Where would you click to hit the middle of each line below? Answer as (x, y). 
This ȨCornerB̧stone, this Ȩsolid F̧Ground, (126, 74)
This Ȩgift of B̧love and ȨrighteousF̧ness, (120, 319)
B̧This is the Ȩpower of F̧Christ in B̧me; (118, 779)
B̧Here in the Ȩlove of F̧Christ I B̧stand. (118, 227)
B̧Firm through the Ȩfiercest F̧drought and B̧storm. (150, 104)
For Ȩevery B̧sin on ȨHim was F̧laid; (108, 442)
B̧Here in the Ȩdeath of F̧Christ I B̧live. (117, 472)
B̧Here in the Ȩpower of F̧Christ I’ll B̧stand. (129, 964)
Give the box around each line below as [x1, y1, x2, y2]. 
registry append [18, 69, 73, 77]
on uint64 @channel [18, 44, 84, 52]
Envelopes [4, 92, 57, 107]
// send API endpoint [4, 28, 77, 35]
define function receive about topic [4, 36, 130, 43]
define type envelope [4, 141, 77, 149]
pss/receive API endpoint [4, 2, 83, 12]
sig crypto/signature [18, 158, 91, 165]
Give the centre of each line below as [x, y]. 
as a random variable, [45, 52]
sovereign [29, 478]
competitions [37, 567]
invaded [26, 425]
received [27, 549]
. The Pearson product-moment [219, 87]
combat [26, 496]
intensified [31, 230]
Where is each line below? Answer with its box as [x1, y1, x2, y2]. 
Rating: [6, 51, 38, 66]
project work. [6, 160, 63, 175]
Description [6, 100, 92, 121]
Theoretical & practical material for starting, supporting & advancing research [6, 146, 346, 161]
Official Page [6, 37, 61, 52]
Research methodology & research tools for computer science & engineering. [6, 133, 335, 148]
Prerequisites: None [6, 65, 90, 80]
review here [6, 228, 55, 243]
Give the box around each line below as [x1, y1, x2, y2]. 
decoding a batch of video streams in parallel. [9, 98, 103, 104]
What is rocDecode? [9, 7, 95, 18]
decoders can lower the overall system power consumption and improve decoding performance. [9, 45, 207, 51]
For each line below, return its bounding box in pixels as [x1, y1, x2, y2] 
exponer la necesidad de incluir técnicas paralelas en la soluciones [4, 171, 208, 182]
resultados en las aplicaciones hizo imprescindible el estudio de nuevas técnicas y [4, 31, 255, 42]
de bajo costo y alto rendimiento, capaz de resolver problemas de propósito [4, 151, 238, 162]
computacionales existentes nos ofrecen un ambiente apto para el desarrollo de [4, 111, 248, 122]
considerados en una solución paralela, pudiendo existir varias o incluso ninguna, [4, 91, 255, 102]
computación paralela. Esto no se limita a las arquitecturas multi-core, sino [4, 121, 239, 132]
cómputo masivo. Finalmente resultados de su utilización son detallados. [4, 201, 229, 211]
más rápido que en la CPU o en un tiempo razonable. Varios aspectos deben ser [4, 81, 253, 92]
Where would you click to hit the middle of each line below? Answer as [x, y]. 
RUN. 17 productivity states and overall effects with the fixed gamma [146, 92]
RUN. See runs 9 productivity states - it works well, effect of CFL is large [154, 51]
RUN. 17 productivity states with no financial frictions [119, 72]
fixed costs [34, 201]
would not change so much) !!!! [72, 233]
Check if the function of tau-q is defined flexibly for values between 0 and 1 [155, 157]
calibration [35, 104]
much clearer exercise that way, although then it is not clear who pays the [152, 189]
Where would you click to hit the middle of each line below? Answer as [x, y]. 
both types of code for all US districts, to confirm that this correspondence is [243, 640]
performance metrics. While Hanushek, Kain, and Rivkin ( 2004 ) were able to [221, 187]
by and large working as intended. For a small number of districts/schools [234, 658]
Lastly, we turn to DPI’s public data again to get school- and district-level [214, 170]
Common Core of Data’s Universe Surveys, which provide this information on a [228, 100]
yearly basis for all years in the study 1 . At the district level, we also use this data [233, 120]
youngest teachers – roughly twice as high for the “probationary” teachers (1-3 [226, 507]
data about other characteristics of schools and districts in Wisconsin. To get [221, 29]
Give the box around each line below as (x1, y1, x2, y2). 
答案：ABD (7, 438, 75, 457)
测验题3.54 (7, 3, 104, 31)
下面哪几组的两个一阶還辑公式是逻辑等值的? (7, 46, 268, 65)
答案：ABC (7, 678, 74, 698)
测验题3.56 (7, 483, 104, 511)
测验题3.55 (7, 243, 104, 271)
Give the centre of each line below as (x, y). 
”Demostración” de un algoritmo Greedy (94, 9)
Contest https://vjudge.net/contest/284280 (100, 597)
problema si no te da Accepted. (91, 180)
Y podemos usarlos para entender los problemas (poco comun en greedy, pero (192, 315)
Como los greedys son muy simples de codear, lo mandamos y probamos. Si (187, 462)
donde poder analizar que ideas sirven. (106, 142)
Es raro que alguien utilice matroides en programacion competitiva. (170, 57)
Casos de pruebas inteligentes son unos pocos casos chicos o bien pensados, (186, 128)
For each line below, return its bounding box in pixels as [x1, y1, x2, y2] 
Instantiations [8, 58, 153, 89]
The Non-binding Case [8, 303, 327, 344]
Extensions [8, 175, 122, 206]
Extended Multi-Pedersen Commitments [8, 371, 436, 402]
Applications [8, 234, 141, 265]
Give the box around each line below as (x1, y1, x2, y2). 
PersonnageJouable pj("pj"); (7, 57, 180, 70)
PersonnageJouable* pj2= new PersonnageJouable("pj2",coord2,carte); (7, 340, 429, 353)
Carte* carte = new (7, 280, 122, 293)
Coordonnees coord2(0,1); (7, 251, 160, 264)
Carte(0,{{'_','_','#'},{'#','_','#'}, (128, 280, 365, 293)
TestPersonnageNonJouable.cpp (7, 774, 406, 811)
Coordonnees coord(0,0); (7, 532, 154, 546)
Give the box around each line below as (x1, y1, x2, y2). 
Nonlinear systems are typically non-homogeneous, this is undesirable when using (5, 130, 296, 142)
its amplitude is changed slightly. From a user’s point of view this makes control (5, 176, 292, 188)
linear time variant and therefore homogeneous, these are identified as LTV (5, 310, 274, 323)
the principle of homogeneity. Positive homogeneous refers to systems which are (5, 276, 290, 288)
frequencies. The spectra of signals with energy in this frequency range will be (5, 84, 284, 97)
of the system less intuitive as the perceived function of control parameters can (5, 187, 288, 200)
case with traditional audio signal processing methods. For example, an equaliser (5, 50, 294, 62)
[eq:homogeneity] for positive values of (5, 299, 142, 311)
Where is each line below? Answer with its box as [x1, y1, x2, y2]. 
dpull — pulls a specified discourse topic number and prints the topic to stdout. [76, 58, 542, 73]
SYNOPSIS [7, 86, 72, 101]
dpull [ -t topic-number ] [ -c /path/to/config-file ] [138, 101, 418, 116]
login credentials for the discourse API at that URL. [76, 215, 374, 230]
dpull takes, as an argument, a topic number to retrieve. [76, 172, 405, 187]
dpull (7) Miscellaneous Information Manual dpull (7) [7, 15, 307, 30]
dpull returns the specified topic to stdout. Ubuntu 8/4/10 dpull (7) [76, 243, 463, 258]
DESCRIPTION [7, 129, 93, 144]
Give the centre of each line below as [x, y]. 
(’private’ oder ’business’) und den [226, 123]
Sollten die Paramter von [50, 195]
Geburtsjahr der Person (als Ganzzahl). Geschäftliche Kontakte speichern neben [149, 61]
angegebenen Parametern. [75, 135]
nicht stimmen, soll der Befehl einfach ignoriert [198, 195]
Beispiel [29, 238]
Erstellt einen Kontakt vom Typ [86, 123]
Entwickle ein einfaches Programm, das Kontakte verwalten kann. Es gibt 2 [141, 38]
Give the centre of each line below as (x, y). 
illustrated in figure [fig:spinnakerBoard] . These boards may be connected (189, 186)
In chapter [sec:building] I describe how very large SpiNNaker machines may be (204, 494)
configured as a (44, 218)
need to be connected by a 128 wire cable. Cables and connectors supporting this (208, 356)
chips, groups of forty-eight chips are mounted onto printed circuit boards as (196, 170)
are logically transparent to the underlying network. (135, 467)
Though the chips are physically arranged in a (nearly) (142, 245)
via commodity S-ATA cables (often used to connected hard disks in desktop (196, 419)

Your task:
Go back to the listing above. Copy word for word the lines from the one with "Como los greedys" through the one with "Coordonnees coord(0,0); (7, 532, 154, 546)", and nothing more.

Task answer:
Como los greedys son muy simples de codear, lo mandamos y probamos. Si (187, 462)
donde poder analizar que ideas sirven. (106, 142)
Es raro que alguien utilice matroides en programacion competitiva. (170, 57)
Casos de pruebas inteligentes son unos pocos casos chicos o bien pensados, (186, 128)
For each line below, return its bounding box in pixels as [x1, y1, x2, y2] 
Instantiations [8, 58, 153, 89]
The Non-binding Case [8, 303, 327, 344]
Extensions [8, 175, 122, 206]
Extended Multi-Pedersen Commitments [8, 371, 436, 402]
Applications [8, 234, 141, 265]
Give the box around each line below as (x1, y1, x2, y2). 
PersonnageJouable pj("pj"); (7, 57, 180, 70)
PersonnageJouable* pj2= new PersonnageJouable("pj2",coord2,carte); (7, 340, 429, 353)
Carte* carte = new (7, 280, 122, 293)
Coordonnees coord2(0,1); (7, 251, 160, 264)
Carte(0,{{'_','_','#'},{'#','_','#'}, (128, 280, 365, 293)
TestPersonnageNonJouable.cpp (7, 774, 406, 811)
Coordonnees coord(0,0); (7, 532, 154, 546)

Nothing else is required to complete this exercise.